La version de Moscou est passablement différente. «Regardez les cartes du pays! enjoint un diplomate russe. Cette région est largement considérée comme étant contrôlée par l’Etat islamique. Nous avons pris pour cible un camp d’entraînement qui se trouvait dans cette zone. Jamais, malgré tous nos contacts, les Américains n’ont évoqué la présence de ces troupes qui sont sous leur contrôle.» Vu de Moscou, pas de manque de kérosène, pas de second raid: «Dès que les Américains nous ont transmis les informations, nos avions sont rentrés dans leur base.»

Vidéoconférence «extraordinaire»

En tout état de cause, l’épisode a été jugé suffisamment grave par les Etats-Unis pour réclamer une vidéoconférence «extraordinaire» sur la question. Si l’affaire a été évoquée à Genève, au sein de la task force chargée de surveiller l’application d’une trêve en Syrie (aujourd’hui pratiquement inexistante), le dossier est remonté rapidement plus haut, en direction du Pentagone et du Ministère russe de la défense.

Lire aussi: Derrière les rideaux, Russes et Américains continuent de collaborer (avril 2016)

Voilà des mois, en réalité, que les Russes multiplient les appels du pied vers les responsables américains afin de «coordonner» plus étroitement les frappes des uns et des autres. Une perspective qui n’enchante guère les Américains tant, à leurs yeux, elle aurait le double inconvénient d’afficher une trop grande proximité avec la Russie et, surtout, d’exposer le détail de leurs activités sur le terrain.

Diplomates américains «dissidents»

Ce regain de tension entre Moscou et Washington a surgi tandis que le président Barack Obama doit faire face, chez lui, à une sorte de rébellion d’une partie du Département d’Etat. Une cinquantaine de diplomates, en lien direct avec le dossier syrien, ont en effet enjoint à la Maison-Blanche de se montrer plus «mordante» envers le président syrien Bachar el-Assad ainsi que son allié russe. Selon ces diplomates «dissidents», une plus grande implication militaire des Etats-Unis serait le seul moyen de convaincre le régime syrien de négocier sérieusement avec l’opposition.

«En réalité, note une source américaine, nous étions déjà pratiquement à couteaux tirés avec les Russes avant même cet épisode. Ce prétendu malentendu ne fait que confirmer l’état réel de nos relations.»

Au-delà d’un possible «malentendu», Russes et Américains, par combattants, milices et groupes rebelles interposés, ont désormais lancé une sorte de course pour venir à bout (au moins à court terme) des principaux bastions de l’Etat islamique. C’est le cas actuellement dans le nord de la Syrie, autour de la ville de Manjib et, au-delà, de Raqqa, la «capitale» syrienne de l’Etat islamique.

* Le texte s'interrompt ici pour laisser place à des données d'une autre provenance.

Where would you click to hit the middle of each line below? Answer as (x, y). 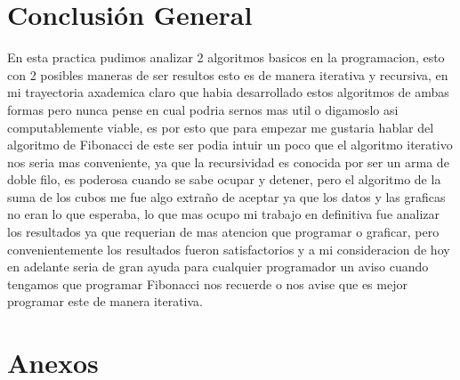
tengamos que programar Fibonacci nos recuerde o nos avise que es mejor (207, 283)
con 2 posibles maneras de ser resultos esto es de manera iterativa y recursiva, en (228, 74)
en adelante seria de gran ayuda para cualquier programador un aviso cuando (218, 267)
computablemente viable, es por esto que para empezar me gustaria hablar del (221, 127)
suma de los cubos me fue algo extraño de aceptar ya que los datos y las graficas (226, 196)
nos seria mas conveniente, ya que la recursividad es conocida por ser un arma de (228, 162)
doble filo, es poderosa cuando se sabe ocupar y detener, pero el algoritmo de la (224, 179)
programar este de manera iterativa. (105, 301)
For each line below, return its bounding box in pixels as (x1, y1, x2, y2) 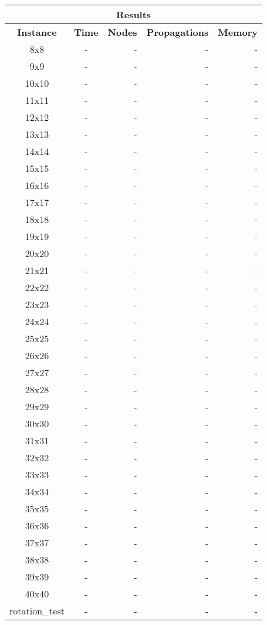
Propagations (146, 25, 209, 39)
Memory (218, 25, 258, 39)
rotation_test (9, 604, 65, 617)
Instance (17, 25, 57, 39)
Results (116, 8, 151, 21)
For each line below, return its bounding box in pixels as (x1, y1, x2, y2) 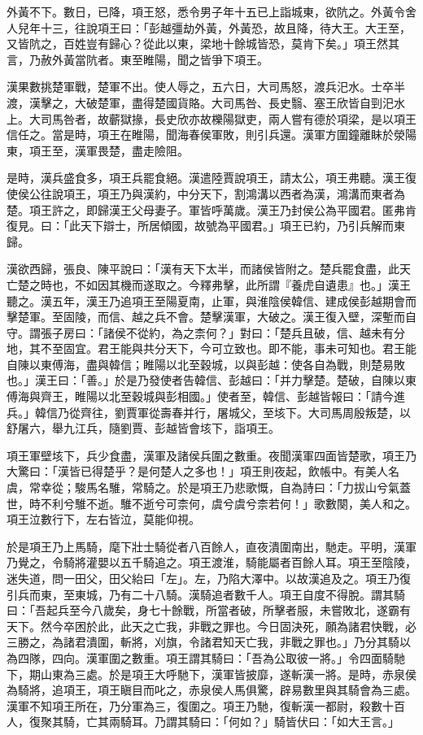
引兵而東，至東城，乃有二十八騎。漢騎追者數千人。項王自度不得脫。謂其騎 (7, 585, 405, 602)
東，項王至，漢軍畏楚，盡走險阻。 (7, 141, 189, 159)
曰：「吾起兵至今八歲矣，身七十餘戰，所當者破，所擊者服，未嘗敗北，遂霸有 (7, 602, 411, 619)
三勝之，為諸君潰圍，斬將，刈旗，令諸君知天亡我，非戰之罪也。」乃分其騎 (7, 633, 399, 650)
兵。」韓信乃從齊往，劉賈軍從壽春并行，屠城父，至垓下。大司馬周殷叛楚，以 (7, 403, 411, 420)
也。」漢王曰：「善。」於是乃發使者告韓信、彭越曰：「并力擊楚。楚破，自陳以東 (7, 372, 416, 389)
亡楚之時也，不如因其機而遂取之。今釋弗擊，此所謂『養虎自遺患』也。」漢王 (7, 276, 411, 293)
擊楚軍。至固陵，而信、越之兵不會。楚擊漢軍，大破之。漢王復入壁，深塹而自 (7, 308, 416, 325)
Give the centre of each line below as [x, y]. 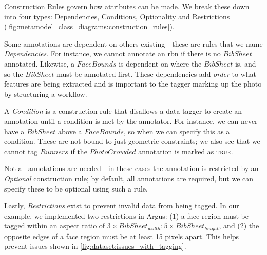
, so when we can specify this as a [177, 131]
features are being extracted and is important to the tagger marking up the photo [133, 84]
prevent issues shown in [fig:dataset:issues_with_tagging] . [95, 246]
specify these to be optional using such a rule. [76, 188]
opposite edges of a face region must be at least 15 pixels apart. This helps [122, 236]
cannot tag [21, 151]
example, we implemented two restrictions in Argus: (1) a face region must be [127, 215]
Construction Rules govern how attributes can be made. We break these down [127, 6]
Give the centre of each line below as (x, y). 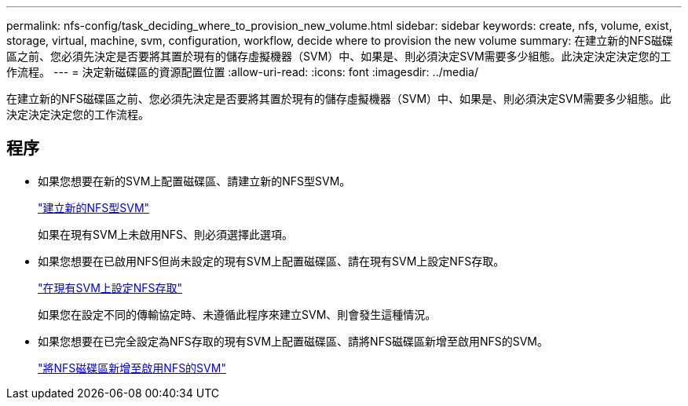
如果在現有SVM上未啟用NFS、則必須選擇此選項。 (166, 234)
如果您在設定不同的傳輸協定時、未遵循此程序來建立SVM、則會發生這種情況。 (237, 314)
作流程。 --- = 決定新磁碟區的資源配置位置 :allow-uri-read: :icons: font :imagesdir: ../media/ (243, 72)
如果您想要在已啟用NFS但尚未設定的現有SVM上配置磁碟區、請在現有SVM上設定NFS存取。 (271, 261)
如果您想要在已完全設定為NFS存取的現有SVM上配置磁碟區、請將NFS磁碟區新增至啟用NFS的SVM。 (293, 341)
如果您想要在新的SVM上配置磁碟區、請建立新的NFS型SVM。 (194, 181)
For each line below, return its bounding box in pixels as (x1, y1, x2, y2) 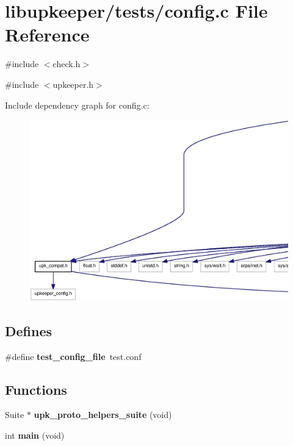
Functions (5, 379, 67, 398)
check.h (52, 57, 81, 70)
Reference (5, 22, 90, 47)
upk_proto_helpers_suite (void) (34, 408, 172, 421)
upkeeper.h (52, 77, 94, 90)
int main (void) (5, 428, 65, 441)
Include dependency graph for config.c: (5, 98, 150, 111)
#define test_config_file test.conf (5, 350, 142, 362)
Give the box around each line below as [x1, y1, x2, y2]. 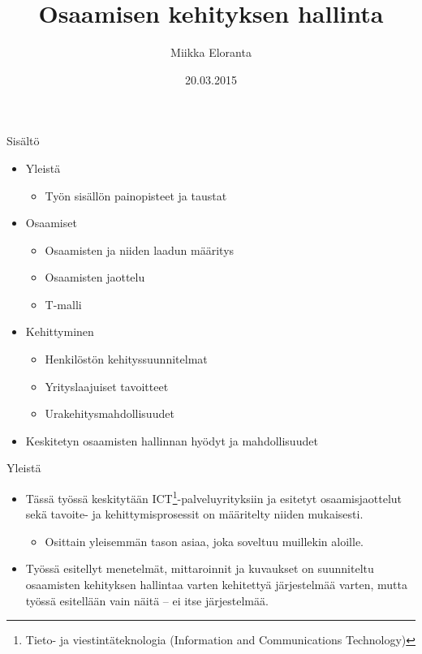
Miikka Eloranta [170, 44, 252, 61]
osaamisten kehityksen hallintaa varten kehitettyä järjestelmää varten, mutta [25, 576, 407, 593]
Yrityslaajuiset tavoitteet [45, 377, 169, 394]
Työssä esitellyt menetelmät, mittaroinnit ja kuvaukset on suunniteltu [25, 560, 374, 577]
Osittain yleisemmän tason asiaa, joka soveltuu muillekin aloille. [45, 532, 364, 549]
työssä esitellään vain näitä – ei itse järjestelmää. [25, 592, 269, 609]
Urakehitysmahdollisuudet [45, 405, 174, 422]
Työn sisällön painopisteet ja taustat [45, 187, 227, 204]
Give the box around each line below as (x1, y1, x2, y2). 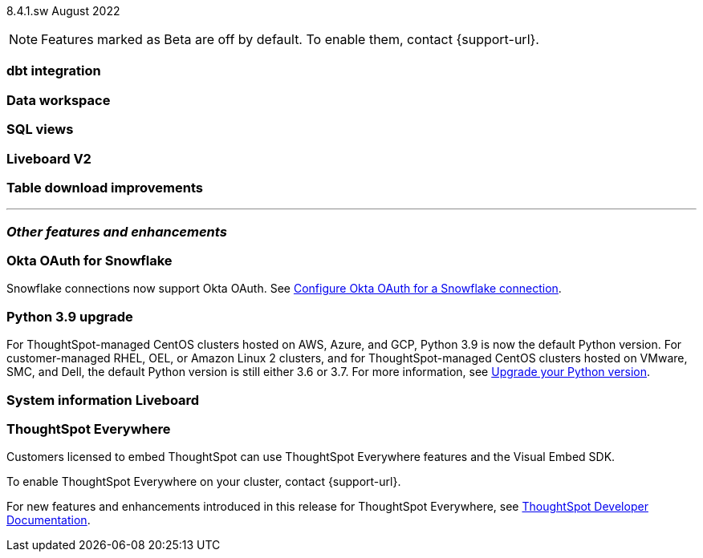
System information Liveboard (6, 391, 200, 408)
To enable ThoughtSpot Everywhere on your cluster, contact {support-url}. (6, 475, 401, 489)
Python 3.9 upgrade (6, 308, 133, 325)
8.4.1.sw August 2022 (6, 4, 120, 18)
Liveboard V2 (6, 150, 91, 167)
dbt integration (6, 63, 101, 79)
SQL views (6, 121, 74, 138)
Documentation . (6, 513, 91, 528)
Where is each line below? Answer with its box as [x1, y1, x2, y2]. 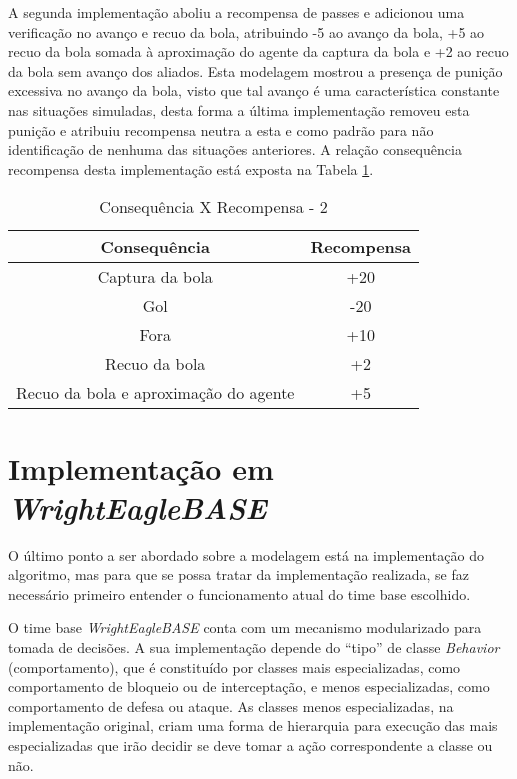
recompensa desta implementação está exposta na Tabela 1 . [8, 158, 374, 179]
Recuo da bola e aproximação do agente [16, 381, 295, 405]
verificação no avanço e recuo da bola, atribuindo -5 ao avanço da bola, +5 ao [8, 21, 485, 42]
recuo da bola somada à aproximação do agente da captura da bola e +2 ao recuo [8, 41, 509, 62]
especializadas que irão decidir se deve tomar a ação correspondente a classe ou [8, 735, 493, 755]
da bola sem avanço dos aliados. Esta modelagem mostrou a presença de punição [8, 60, 503, 81]
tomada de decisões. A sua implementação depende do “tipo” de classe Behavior [8, 637, 500, 658]
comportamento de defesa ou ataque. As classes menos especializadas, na [8, 695, 454, 716]
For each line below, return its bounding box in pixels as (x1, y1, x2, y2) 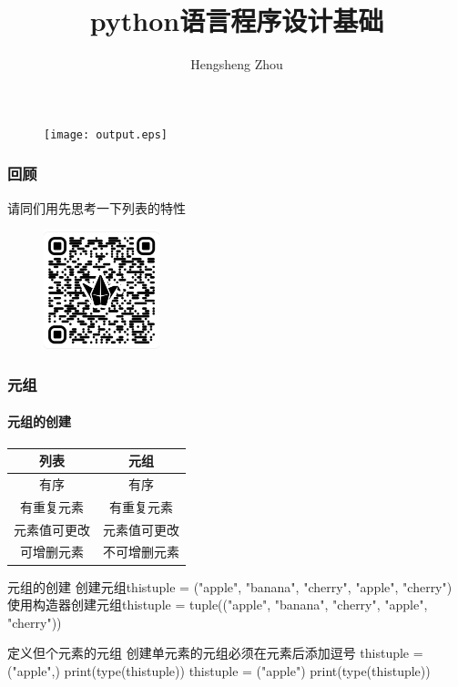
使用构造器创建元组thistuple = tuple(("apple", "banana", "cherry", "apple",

Dans cette optique, les quelque 300 combattants de la Nouvelle armée syrienne représentent-ils un danger en vue d’une possible offensive vers la ville de Deir ez-Zor, elle aussi entourée par l’Etat islamique? Serviraient-ils, aux yeux des Américains, à rendre moins facile un «triomphe» des Russes et de l’armée syrienne contre l’Etat islamique, à l’image de leur victoire très médiatisée à Palmyre? D’une certaine manière, ce sont bien les combats de l’après Etat islamique qui ont commencé à la frontière jordanienne.